3. Focus on cost management of the company. AIS should focus on reducing their costs by
efficient cost management techniques and preventing wastage of resources and time. Just like
how they switched to cheaper alternatives of input fuel to prevent the risk faced by the volatility
of crude oil in the market.
4. Switch to efficient methods and invest in new machines and technologies to help with their top
line while reducing their costs and in return get an acceptable profit for their company.
5. Along with investing into new technologies and capital expansion of the company, they should
also focus on liquidating the assets which will be no longer required in the future and hence
take advantage of the salvage value of these assets.
6. Look for prospective markets to expand further. Although a major portion of their revenue is
through float glass and through automobile industry. They should look for markets which will
have a good synergy with their existing products and also will have less risk for the company
to invest in.
7. Reducing the working cycle of the company will also be beneficial to the company and the time
taken to get their trade receivables will also be less hence helping the company deleverage their
company.
Difficulties of deleveraging:
1. Choosing methods of efficient infusion of equity becomes difficult for the company because if
they want to issue shares in the market through normal means, a potential investor won’t keep
AIS in high regard as it has a high risk for the investor. In such a case the brand equity of the
company and value of the firm plays a crucial role. Also, there Is no guarantee the existing
shareholders will accept the tender offer of the company.

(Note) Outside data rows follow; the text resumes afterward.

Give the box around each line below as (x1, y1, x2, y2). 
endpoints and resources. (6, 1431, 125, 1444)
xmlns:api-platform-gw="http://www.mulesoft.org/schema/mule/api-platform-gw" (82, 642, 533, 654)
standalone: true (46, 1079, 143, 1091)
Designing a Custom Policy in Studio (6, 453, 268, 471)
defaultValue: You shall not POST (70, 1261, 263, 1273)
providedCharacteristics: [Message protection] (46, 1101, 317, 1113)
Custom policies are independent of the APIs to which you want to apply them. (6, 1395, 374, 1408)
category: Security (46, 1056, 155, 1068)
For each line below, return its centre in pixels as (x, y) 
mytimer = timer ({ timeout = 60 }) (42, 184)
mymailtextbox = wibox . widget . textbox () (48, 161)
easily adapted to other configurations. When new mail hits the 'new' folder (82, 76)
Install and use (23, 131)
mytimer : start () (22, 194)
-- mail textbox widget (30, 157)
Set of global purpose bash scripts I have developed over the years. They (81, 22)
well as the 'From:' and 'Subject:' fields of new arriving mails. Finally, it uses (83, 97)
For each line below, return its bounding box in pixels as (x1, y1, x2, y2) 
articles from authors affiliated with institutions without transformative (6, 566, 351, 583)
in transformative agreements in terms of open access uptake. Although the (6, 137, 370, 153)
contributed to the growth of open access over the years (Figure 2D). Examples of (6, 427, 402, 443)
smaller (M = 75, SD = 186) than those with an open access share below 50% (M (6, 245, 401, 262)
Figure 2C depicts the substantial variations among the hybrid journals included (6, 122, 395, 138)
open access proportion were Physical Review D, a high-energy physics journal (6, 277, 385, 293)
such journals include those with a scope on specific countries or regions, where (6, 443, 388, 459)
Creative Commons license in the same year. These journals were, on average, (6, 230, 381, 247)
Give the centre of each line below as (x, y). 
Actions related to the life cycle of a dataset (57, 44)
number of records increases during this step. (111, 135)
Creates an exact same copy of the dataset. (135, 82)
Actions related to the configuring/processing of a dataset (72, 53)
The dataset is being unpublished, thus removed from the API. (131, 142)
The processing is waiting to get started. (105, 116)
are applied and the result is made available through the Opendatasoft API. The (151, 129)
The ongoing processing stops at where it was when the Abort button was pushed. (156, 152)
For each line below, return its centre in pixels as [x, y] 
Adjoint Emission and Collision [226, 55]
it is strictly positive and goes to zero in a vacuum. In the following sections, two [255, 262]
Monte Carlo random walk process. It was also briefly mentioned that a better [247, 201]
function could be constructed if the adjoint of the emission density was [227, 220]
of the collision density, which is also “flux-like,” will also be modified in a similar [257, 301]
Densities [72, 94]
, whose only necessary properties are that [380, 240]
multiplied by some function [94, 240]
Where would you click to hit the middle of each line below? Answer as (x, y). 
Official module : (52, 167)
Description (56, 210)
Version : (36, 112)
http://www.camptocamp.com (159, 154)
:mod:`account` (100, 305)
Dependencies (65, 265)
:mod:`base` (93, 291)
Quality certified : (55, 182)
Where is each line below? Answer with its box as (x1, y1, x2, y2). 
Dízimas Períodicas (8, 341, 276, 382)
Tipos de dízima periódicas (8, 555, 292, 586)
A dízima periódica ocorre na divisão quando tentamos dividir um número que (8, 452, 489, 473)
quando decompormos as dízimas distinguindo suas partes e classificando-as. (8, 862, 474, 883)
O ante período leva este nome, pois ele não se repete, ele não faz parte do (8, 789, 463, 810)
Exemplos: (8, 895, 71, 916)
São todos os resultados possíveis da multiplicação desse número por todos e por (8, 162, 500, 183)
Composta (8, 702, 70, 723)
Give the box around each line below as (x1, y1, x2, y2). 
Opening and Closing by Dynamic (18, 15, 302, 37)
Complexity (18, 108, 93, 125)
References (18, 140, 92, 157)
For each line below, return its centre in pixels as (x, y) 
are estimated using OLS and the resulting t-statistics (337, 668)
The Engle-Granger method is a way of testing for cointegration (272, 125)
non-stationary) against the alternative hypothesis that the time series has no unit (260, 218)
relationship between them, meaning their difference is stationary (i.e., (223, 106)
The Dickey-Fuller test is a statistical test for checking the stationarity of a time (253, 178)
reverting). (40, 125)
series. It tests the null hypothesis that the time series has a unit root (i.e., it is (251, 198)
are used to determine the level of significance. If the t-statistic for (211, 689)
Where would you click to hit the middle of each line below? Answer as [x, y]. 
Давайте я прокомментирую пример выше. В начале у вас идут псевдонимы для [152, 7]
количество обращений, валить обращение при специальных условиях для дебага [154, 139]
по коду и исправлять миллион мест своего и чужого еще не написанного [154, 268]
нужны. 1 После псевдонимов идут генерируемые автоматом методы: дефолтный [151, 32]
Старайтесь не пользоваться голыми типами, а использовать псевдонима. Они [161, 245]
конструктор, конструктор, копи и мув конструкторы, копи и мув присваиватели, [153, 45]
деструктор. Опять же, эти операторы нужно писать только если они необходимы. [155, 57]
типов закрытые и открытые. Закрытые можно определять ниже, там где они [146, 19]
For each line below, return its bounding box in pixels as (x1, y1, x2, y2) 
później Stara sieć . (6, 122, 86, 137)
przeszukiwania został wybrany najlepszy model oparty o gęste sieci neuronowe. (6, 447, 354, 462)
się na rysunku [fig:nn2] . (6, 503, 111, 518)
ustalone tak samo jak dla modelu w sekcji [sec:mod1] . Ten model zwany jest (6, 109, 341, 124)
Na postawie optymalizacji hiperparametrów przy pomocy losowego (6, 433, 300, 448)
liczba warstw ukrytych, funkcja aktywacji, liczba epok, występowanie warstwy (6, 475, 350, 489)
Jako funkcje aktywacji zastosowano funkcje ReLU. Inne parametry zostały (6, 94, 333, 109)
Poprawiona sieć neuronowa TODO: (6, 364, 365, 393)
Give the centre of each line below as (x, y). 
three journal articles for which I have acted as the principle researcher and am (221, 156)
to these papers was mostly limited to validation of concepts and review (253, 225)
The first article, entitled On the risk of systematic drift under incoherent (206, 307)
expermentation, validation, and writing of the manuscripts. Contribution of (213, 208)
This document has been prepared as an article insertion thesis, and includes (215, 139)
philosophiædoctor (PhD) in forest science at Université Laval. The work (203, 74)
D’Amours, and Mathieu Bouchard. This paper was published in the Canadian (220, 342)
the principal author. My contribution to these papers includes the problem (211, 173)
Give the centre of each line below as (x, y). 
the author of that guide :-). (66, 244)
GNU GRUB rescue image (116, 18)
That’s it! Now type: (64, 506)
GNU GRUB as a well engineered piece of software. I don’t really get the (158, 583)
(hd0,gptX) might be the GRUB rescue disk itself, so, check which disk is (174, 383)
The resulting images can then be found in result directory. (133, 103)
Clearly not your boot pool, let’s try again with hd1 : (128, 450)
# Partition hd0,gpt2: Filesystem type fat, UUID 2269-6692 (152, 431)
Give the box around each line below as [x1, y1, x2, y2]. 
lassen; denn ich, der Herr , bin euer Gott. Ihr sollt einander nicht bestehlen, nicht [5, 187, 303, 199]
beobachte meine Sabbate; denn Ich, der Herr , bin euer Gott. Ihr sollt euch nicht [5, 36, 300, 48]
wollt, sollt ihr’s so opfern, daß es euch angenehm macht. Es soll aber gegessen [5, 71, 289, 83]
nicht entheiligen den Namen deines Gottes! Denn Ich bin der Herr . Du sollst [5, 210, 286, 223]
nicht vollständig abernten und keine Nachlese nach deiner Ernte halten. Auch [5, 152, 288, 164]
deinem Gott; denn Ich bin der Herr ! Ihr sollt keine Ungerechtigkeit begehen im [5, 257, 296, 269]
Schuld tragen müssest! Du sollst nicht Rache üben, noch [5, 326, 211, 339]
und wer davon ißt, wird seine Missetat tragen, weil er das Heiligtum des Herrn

2. Rights issue and public issue will also contain a certain amount of cost to it (floatation cost).
3. Since there is a very high potential for the glass industry in the future, selling of their existing
assets might turn out to be detrimental for the company in the long run.
4. As the glass industry is a capital-intensive business, deleveraging will hider their operations of
the company and hence might reduce their top line in the future.